All in all, a great day.

Where will I spend my happy days?

I’ve whittled my work from Woodstock down to a number that I can at least show you in a slideshow — albeit a long one. I still need to edit it further down, but I think I’ll leave that for a few months to gain some distance. In the meantime, here it is, with a working title of Where will I spend my happy days?

Woodstock has a reputation for being dangerous. One person I spoke to said his wife was held up at gunpoint there, and another one told me he’d been mugged there. Someone else told me it was seriously dangerous, like murder dangerous due to all the gang activity there. Another (coloured) person told me that he feels much safer in historically Black areas than in historically Coloured areas like Woodstock. The Manager of the Woodstock Improvement District, who provided me with a security guard to help me in my project, told me he’s sick of this idea that Woodstock is dangerous. But when I asked if that meant that I could wander the streets by myself with my camera, he said no way. When he saw my camera he guffawed, “Shue! You’re crazy if you think can you walk around by yourself with THAT!”

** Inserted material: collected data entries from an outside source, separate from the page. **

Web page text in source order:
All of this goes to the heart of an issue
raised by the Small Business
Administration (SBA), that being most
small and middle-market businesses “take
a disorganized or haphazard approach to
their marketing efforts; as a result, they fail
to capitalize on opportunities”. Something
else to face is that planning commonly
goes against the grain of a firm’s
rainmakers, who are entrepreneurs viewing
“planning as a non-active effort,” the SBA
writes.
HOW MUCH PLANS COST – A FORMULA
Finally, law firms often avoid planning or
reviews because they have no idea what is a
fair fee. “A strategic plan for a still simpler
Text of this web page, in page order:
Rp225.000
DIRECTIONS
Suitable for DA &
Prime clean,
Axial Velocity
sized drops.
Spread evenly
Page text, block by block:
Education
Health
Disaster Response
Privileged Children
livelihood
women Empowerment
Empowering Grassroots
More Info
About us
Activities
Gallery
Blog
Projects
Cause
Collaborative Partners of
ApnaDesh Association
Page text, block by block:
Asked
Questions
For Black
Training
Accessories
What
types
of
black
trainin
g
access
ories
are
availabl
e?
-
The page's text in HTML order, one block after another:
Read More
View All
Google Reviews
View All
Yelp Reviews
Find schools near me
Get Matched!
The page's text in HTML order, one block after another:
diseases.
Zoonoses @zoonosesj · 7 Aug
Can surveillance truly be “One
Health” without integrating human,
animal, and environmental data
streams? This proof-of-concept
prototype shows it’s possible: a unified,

It strikes me that the South African idea of safety is… well, skewed to say the least.

Being a mother, I had no interest in putting my life or mental health at risk, certainly not for photography, but I didn’t really feel like I was doing that in Woodstock. The problem was that I didn’t feel like I could trust my own judgment because there were probably all kinds of cultural cues I was missing. My safety meter wasn’t calibrated to Cape Town. So I began with a question, but my explorations quickly turned into an obsession with personal security and how people carry out their daily lives under the constant threat of being mugged or carjacked or killed.

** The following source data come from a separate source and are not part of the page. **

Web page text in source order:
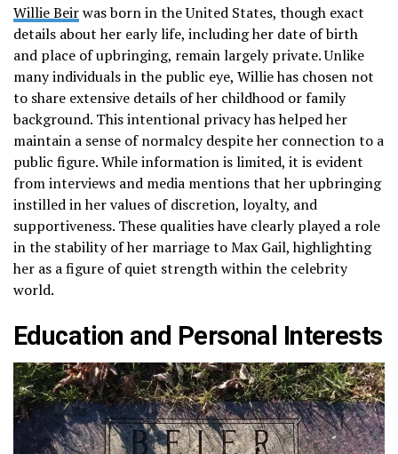
Willie Beirwas born in the United States, though exact
details about her early life, including her date of birth
and place of upbringing, remain largely private. Unlike
many individuals in the public eye, Willie has chosen not
to share extensive details of her childhood or family
background. This intentional privacy has helped her
maintain a sense of normalcy despite her connection to a
public figure. While information is limited, it is evident
from interviews and media mentions that her upbringing
instilled in her values of discretion, loyalty, and
supportiveness. These qualities have clearly played a role
in the stability of her marriage to Max Gail, highlighting
her as a figure of quiet strength within the celebrity
world.
Education and Personal Interests
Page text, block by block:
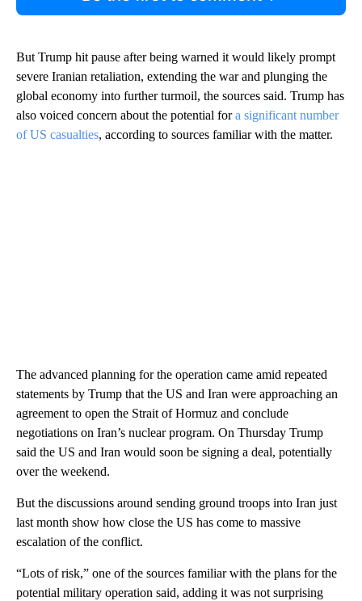
But Trump hit pause after being warned it would likely prompt
severe Iranian retaliation, extending the war and plunging the
global economy into further turmoil, the sources said. Trump has
also voiced concern about the potential fora significant number
of US casualties, according to sources familiar with the matter.
The advanced planning for the operation came amid repeated
statements by Trump that the US and Iran were approaching an
agreement to open the Strait of Hormuz and conclude
negotiations on Iran’s nuclear program. On Thursday Trump
said the US and Iran would soon be signing a deal, potentially
over the weekend.
But the discussions around sending ground troops into Iran just
last month show how close the US has come to massive
escalation of the conflict.
“Lots of risk,” one of the sources familiar with the plans for the
potential military operation said, adding it was not surprising
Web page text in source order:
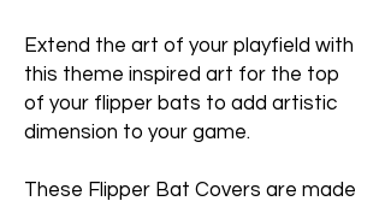
Extend the art of your playfield with
this theme inspired art for the top
of your flipper bats to add artistic
dimension to your game.
These Flipper Bat Covers are made
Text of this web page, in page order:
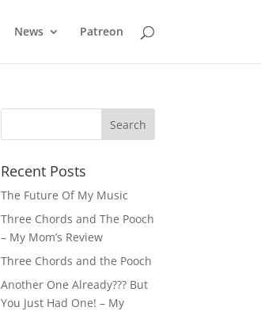
News Patreon
Recent Posts
The Future Of My Music
Three Chords and The Pooch
– My Mom’s Review
Three Chords and the Pooch
Another One Already??? But
You Just Had One! – My

My original goal with this project was to make enough good work to apply for grants to return and finish it over a longer term. But I think my love affair with South Africa has moved from the honeymoon phase to the morning after, and I’m not so interested in returning right now. As I’ve been attempting to edit this work, I keep feeling like it’s just unfinished. There are gaps and missing threads that if I’d had more time I could have figured out how to fill but I just didn’t have time to work through all that. Sadly, it might just remain unfinished forever, which feels like a terrible disservice to the people who helped me and invited me into their homes: Sam and her family at the Woodstock Torchbearer, the Woodstock Improvement District, the manager and residents of the Haven Old Age Home for the Destitute, Dennis, Jeffrey, Carol and Nathanial, Elizabeth and Lindsay, and Vanessa, among others.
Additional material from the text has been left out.